The second-order condition is satisfied so this will be a maximum. Rearranging $(2)$ we obtain

$$S = \left(\frac {S_{-i} g_i\cdot [C-x^2+x]}{p}\right)^{1/2} \tag{3}$$

The choice of $i$ was arbitrary so we have

$$S_{-i} g_i = S_{-j} g_j,\;\;\; \forall i\neq j \implies (S-t_i)g_i = (S-t_j)g_j$$

$$\implies t_j = S - \frac {g_i}{g_j}(S-t_i), \;\;\; \forall j\neq i \tag{4}$$

Summing over $j\neq i$ we obtain

$$S-t_i =S_{-i} = (n-1)S - (S-t_i)g_i\sum_{j\neq i}g_j^{-1}$$

$$\implies (S-t_i) = \frac {n-1}{1+g_i\sum_{j\neq i}g_j^{-1}}S \tag{5}$$

Inserting $(5)$ into $(3)$ we get

$$S = \left(\frac {\frac {n-1}{1+g_i\sum_{j\neq i}g_j^{-1}}S g_i\cdot [C-x^2+x]}{p}\right)^{1/2}$$

$$\implies S = \frac {(n-1)g_i\cdot [C-x^2+x]}{\left(1+g_i\sum_{j\neq i}g_j^{-1}\right)p} \tag{6}$$

We were able to express total demand as a function of the decision variables of the fox, and the parameters/random variables of the model. Nevertheless it also hints at the problem here (multiply by $p$ to get the revenue function), but let's derive it explicitly.

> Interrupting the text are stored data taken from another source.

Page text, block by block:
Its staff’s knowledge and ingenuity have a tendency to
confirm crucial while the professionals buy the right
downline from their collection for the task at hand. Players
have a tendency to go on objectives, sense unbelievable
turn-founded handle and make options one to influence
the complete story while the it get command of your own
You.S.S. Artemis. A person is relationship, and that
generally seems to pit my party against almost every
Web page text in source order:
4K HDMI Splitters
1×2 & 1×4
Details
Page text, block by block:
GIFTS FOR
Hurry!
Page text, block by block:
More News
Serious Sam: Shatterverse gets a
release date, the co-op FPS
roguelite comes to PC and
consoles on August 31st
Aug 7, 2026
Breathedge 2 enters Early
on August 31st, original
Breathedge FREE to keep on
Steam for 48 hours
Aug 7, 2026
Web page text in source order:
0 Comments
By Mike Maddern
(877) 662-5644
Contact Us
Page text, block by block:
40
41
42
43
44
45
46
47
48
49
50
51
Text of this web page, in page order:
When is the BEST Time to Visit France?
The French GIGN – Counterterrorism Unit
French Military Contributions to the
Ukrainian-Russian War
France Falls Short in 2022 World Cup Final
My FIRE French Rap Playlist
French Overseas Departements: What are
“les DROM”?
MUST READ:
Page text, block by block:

For later use, from $(5)$ we also get

$$t_i = S\left(1-\frac {n-1}{1+g_i\sum_{j\neq i}g_j^{-1}}\right) \tag{7}$$

Turning to the profit function of the fox, it has certain gross revenues equal to $pS$ and then she will have to payback the amount paid by the bunny that gets to win the lottery. So with probability $t_i/S$ the fox gets $pS - pt_i$. So the expected profit function, after ticket sales have been finalized and before the lottery draw, is

$$E(\pi) = \sum_{i=1}^n \frac {t_i}{S}\left(pS - pt_i\right) = p\sum_{i=1}^n \frac {t_i(S-t_i)}{S} \tag{8}$$

Inserting $(5),(7)$ into $(8)$, we have

$$E(\pi) = p\sum_{i=1}^n \frac {S\left(1-\frac {n-1}{1+g_i\sum_{j\neq i}g_j^{-1}}\right)\left(\frac {n-1}{1+g_i\sum_{j\neq i}g_j^{-1}}S\right)}{S}$$

$$= pS\sum_{i=1}^n \left(1-\frac {n-1}{1+g_i\sum_{j\neq i}g_j^{-1}}\right)\left(\frac {n-1}{1+g_i\sum_{j\neq i}g_j^{-1}}\right)$$

Using also $(6)$ we get, after simplification

$$E(\pi) = \frac {(n-1)^2g_i\cdot [C-x^2+x]}{1+g_i\sum_{j\neq i}g_j^{-1}}\cdot \sum_{i=1}^n \left[\frac {\left(g_i\sum_{j\neq i}g_j^{-1}-n+2\right)}{\left(1+g_i\sum_{j\neq i}g_j^{-1}\right)^2}\right] \tag{9}$$

Equation $(9)$ reveals the issues here: While from $(3)$ the fox can infer all actually realized $g_i$'s, ex ante, the expected profit function looks like a very complicated function of $n$ Uniform $(0,1)$ random variables.

But most importantly, profit does not depend on price (since to begin with Total Revenue does not depend on price). While this is standard in a perfectly competitive environment (where market equilibrium determines price), here we have a monopoly. To fix this, one should go back to the expected utility function and change its quasi-linear form, and assume instead concave utility in $pt_i$, $v(pt_i), v'>0, v''<0$. This will maintain price as an argument of the profit function together with $x$, and maximization of profit with respect to $(p,x)$ jointly could be attempted.